Version 0.8.0 (11.10.2024)

  • Architectural Reorganization (Modular Refactoring): Split the project codebase into isolated packages (introducing core/band_processor/, dsp/features/, dsp/hpss/, dsp/masking/, dsp/phase/, dsp/postprocessing/, gui/creation/tabs/, io/, and utils/ structures).
  • Base Background Worker Class: Designed an abstract BaseWorker class for QThread background execution. Integrated logging.LoggerAdapter to automatically inject a unique task_id into log messages, simplifying multi-threaded debug tracing.
  • Adaptive Phase Blending via TF Features: Developed the process_band_adaptive_phase algorithm. Based on frame-by-frame tonality and SNR analysis, the engine calculates weights for different phase reconstruction methods (LWS, RTISI-LA, Bregman, Complex, Blend) and blends phase candidates geometrically in the time domain.
  • New Phase Recovery Methods:
    • ExplicitRelation: phase reconstruction based on explicit mathematical relationships between the derivatives of log-magnitude and phase over time and frequency with 2D least-squares integration via FFT (solving the Poisson equation).
    • SPSI: Single Pass Spectrogram Inversion method with quadratic interpolation of spectral peaks for accurate instantaneous frequency estimation.
    • Bregman Projections: phase optimization supporting generalized Bregman divergences for different beta values (Itakura-Saito, Kullback-Leibler, Frobenius).
    • Mask-Guided Phase Iteration: iterative pulling of the mix phase toward the dominant source phase with weights proportional to mask confidence.
  • NMF-HPSS Signal Separation: Implemented a harmonic-percussive separation algorithm based on Non-negative Matrix Factorization (NMF) with multiplicative updates and L2 regularization of temporal activation smoothness.
  • 10-Stage Mix Post-Processing Cascade (finalizer.py): Implemented a coordinated finalization pipeline for the blended mix:
    1. Spectral Tilt Correction: aligns the HF slope with the target dB/octave tilt using an error-function transition.
    2. HPSS Refinement: isolates and smooths harmonics temporally (Gaussian) and percussion spectrally (median) to eliminate phase chatter.
    3. HF Envelope Smoothing: applies 1D temporal smoothing to HF bin envelopes.
    4. Phase Local Smoothing: applies 2D local smoothing (Gaussian/median) to phase in the HF range to reduce harshness.
    5. Resonance Suppression: detects whistling peaks via Q-factor and phase stability, applying adaptive notch filters.
    6. Envelope Transplantation: extrapolates the LF/MF envelope to the HF range using LPC or cepstral estimation, followed by magnitude correction.
    7. Perceptual Masking: attenuates spectral components lying below the psychoacoustic masking threshold (MPEG-1 model).
    8. Phase Retrieval: runs iterative phase retrieval constrained by Gaussian-smoothed magnitudes.
    9. Post-filtering: filters crossover boundaries using Linkwitz-Riley filters.
    10. Peak Normalization: performs final peak level normalization to 0 dBFS.
  • Disk I/O Caching: Audio file reading has been optimized using an @lru_cache decorator with a 16-segment size limit, drastically reducing disk read loads during preview updates. Moved dithering and noise shaping to a dedicated dithering.py module.

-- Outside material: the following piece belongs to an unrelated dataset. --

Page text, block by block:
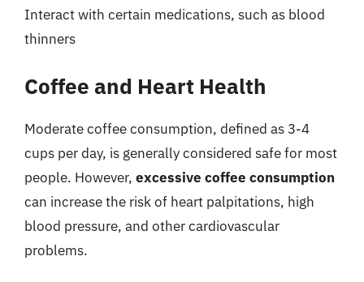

Version 0.7.0 (05.10.2024)

  • Multi-Scale STFT Analysis: Implemented an adaptive STFT resolution system based on local signal transience. The orchestrator computes three STFT grids with different window sizes (12, 46, and 93 ms) and matching hop sizes.
  • Dynamic Time-Frequency Scale Blending: Based on a global transience measure, the engine computes frame-by-frame blending weights: alpha0 (for HF/transients - smallest window), alpha2 (for LF/stationary tones - largest window), and alpha1 (intermediate window). Complex matrices are blended before masking, minimizing pre-echo artifacts on attacks while preserving frequency resolution on stationary tones.
  • Transience Evaluation: Added a calculate_transience_measure function to features.py to estimate transience using Spectral Flatness Change, Spectral Entropy Change, or SuperFlux methods.
  • Streaming Dithering and Noise Shaping (PCM Quantization): Integrated triangular dither (TPDF) and 1st-order noise shaping into the audio writing pipeline. When exporting to integer PCM formats (16/24/32-bit), symmetric noise of 1 LSB amplitude is mixed, and quantization error is filtered with feedback (0.85 feedback coefficient) to shift noise to high-frequency zones.
  • Mandatory Float PCM Export: Configured temporary audio files to be written in raw pcm_f32le format (32-bit Float) via FFmpeg to prevent precision loss.
  • Arbitrary Segment Audio Reading: Expanded the read_audio function with start_frame and num_frames parameters, enabling direct reading of arbitrary segments without loading the entire track into RAM.
  • Safe Parameter Profile Parser: Input fields for lists, tuples, and dicts in the GUI now use Python's safe literal evaluator ast.literal_eval instead of standard eval, eliminating code execution risks when importing profile configurations.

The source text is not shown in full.